Insurance and the IoT

We are already starting to see healthcare providers collaborating more with device makers and analytics companies to provide new and more proactive ways of  improving health. This is now spilling over into the retail insurance market. For example, some insurers are offering customers wearable devices to encourage them  to keep fit by harnessing gamification. Those who do more exercise are entitled to lower premiums, because they have reduced their risk of illness.

However, there are also more compelling use cases. Technology companies can work with insurers to improve the quality of life for older people. The use of  connected devices for monitoring can help older people to maintain their independence for longer. This is crucial as the world population ages over time.

Beyond health insurance, auto insurance has enthusiastically embraced connected devices. Telematics devices in cars were among the early examples. These were adopted by drivers keen to reduce their premiums by proactively demonstrating their low level of risk. For young drivers in particular, this offered a way to obtain  affordable insurance. For insurers, it means more information about those drivers. Conditions of use can also reduce the risk of road accidents.

As cars become more software-controlled, there will be more opportunities for connected sensors.  These may be linked to driving style or the car’s own handling  characteristics. This can provide useful information about how cars handle on the road, which is often very different from the information emerging from factory or simulator tests. Sensors may also provide added value for drivers—crucial for rapid adoption—by offering relevant additional services and information during a  journey.

Beyond the retail market, connected devices are now being used for predictive maintenance of fleets as well as route planning and management. I expect this to change how insurers view risk for fleet users. Other use cases are supply chain and infrastructure, such as flood prediction. There has also been quite a lot of effort  to adopt better IoT and analytics techniques for automation and insight in manufacturing, but it is not yet clear how this might affect insurance.

Combining sensors and analytics in insurance

The key to the use of connected devices in insurance is data. Every use case starts with data, and how those data are used. The IoT provides a unique problem in data terms. The sheer volume of data available from all those connected devices means that data cannot simply be stored and examined later. Instead, real-time or near real-time techniques are needed to pick out the relevant data and use it at source to drive better decisions. This requires very different ways of thinking from traditional analytics.
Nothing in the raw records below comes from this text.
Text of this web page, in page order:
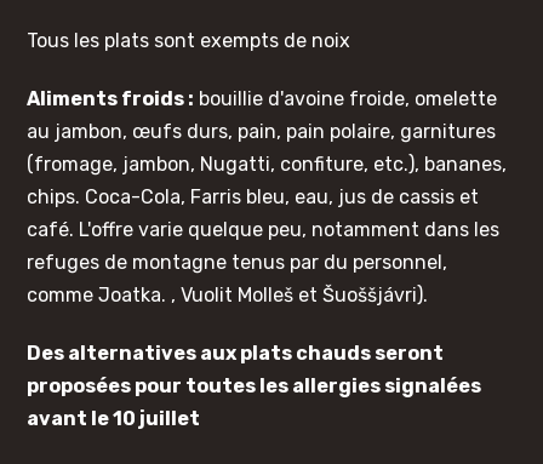
Tous les plats sont exempts de noix
Aliments froids : bouillie d'avoine froide, omelette
au jambon, œufs durs, pain, pain polaire, garnitures
(fromage, jambon, Nugatti, confiture, etc.), bananes,
chips. Coca-Cola, Farris bleu, eau, jus de cassis et
café. L'offre varie quelque peu, notamment dans les
refuges de montagne tenus par du personnel,
comme Joatka. , Vuolit Molleš etŠuoššjávri).
Des alternatives aux plats chauds seront
proposées pour toutes les allergies signalées
avant le 10 juillet
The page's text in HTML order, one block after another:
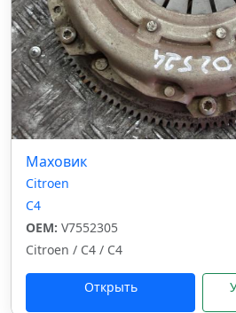
Маховик
Citroen
C4
OEM: V7552305
Citroen / C4 / C4
Открыть
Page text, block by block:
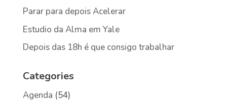
Parar para depois Acelerar
Estudio da Alma em Yale
Depois das 18h é que consigo trabalhar
Categories
Agenda (54)
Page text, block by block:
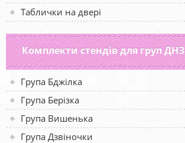
Таблички на двері
Комплекти стендів для груп ДНЗ
Група Бджілка
Група Берізка
Група Вишенька
Група Дзвіночки
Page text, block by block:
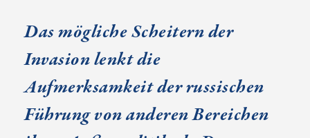
Das mögliche Scheitern der
Invasion lenkt die
Aufmerksamkeit der russischen
Führung von anderen Bereichen
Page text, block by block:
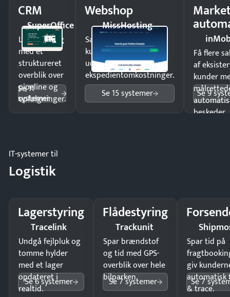
CRM
SuperOffice
Luk flere salg
med et
struktureret
overblik over
pipeline og
opfølgninger.
Se 11
systemer
Webshop
MissHosting
Sælg produkter 24/7 til
kunder i hele landet
uden
ekspedientomkostninger.
Se 15 systemer
Få flere
af
kunder
beskeder.
Se 9
IT-systemer til
Logistik
Lagerstyring
Tracelink
Undgå fejlpluk og
tomme hylder
med et lager
opdateret i
realtid.
Se 6 systemer
Flådestyring
Trackunit
Spar brændstof
og tid med GPS-
overblik over hele
bilparken.
Se 7 systemer
Spar tid på
giv
automatisk
& trace.
Se 7
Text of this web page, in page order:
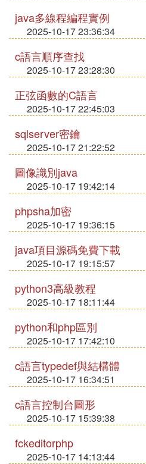
java多線程編程實例
2025-10-17 23:36:34
c語言順序查找
2025-10-17 23:28:30
正弦函數的C語言
2025-10-17 22:45:03
sqlserver密鑰
2025-10-17 21:22:52
圖像識別java
2025-10-17 19:42:14
phpsha加密
2025-10-17 19:36:15
java項目源碼免費下載
2025-10-17 19:15:57
python3高級教程
2025-10-17 18:11:44
python和php區別
2025-10-17 17:42:10
c語言typedef與結構體
2025-10-17 16:34:51
c語言控制台圖形
2025-10-17 15:39:38
fckeditorphp
2025-10-17 14:13:44
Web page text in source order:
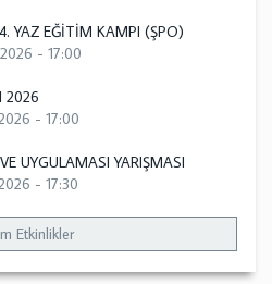
YAZ EĞİTİM KAMPI (ŞPO)
- 17:00
2026
- 17:00
UYGULAMASI YARIŞMASI
- 17:30
Etkinlikler
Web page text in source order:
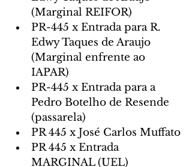
(Marginal REIFOR)
PR-445 x Entrada para R.
Edwy Taques de Araujo
(Marginal enfrente ao
IAPAR)
PR-445 x Entrada para a
Pedro Botelho de Resende
(passarela)
PR 445 x José Carlos Muffato
PR 445 x Entrada
MARGINAL (UEL)
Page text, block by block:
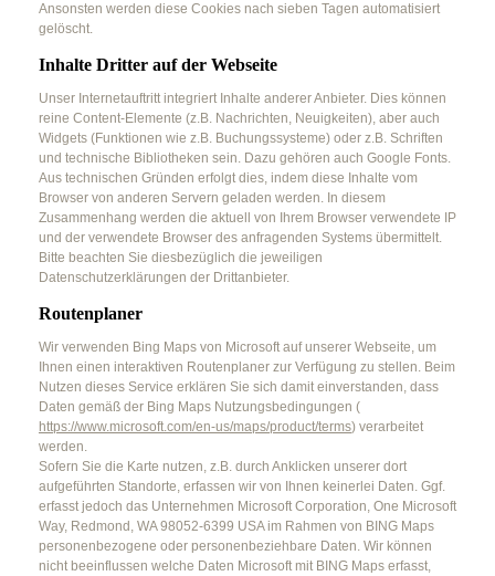
Ansonsten werden diese Cookies nach sieben Tagen automatisiert
gelöscht.
Inhalte Dritter auf der Webseite
Unser Internetauftritt integriert Inhalte anderer Anbieter. Dies können
reine Content-Elemente (z.B. Nachrichten, Neuigkeiten), aber auch
Widgets (Funktionen wie z.B. Buchungssysteme) oder z.B. Schriften
und technische Bibliotheken sein. Dazu gehören auch Google Fonts.
Aus technischen Gründen erfolgt dies, indem diese Inhalte vom
Browser von anderen Servern geladen werden. In diesem
Zusammenhang werden die aktuell von Ihrem Browser verwendete IP
und der verwendete Browser des anfragenden Systems übermittelt.
Bitte beachten Sie diesbezüglich die jeweiligen
Datenschutzerklärungen der Drittanbieter.
Routenplaner
Wir verwenden Bing Maps von Microsoft auf unserer Webseite, um
Ihnen einen interaktiven Routenplaner zur Verfügung zu stellen. Beim
Nutzen dieses Service erklären Sie sich damit einverstanden, dass
Daten gemäß der Bing Maps Nutzungsbedingungen (
https://www.microsoft.com/en-us/maps/product/terms) verarbeitet
werden.
Sofern Sie die Karte nutzen, z.B. durch Anklicken unserer dort
aufgeführten Standorte, erfassen wir von Ihnen keinerlei Daten. Ggf.
erfasst jedoch das Unternehmen Microsoft Corporation, One Microsoft
Way, Redmond, WA 98052-6399 USA im Rahmen von BING Maps
personenbezogene oder personenbeziehbare Daten. Wir können
nicht beeinflussen welche Daten Microsoft mit BING Maps erfasst,

The other issue is that harnessing the power of the IoT is quite difficult, and can be costly, in part because of the need for these new analytics techniques. It is  therefore essential to target the right projects to get value. This usually means focusing on the areas that cause most pain. This goes some way to explaining the  focus on telematics in auto insurance. The other option is to use existing data. This may be useful in areas like flood prediction and preparedness.

Disrupting the model

The basic model for the insurance sector has not fundamentally changed since the 1700s. It is one of risk assessment and management. However, the IoT offers a  way to update this business model by removing some of the uncertainty, and therefore the risk, for both customers and insurers.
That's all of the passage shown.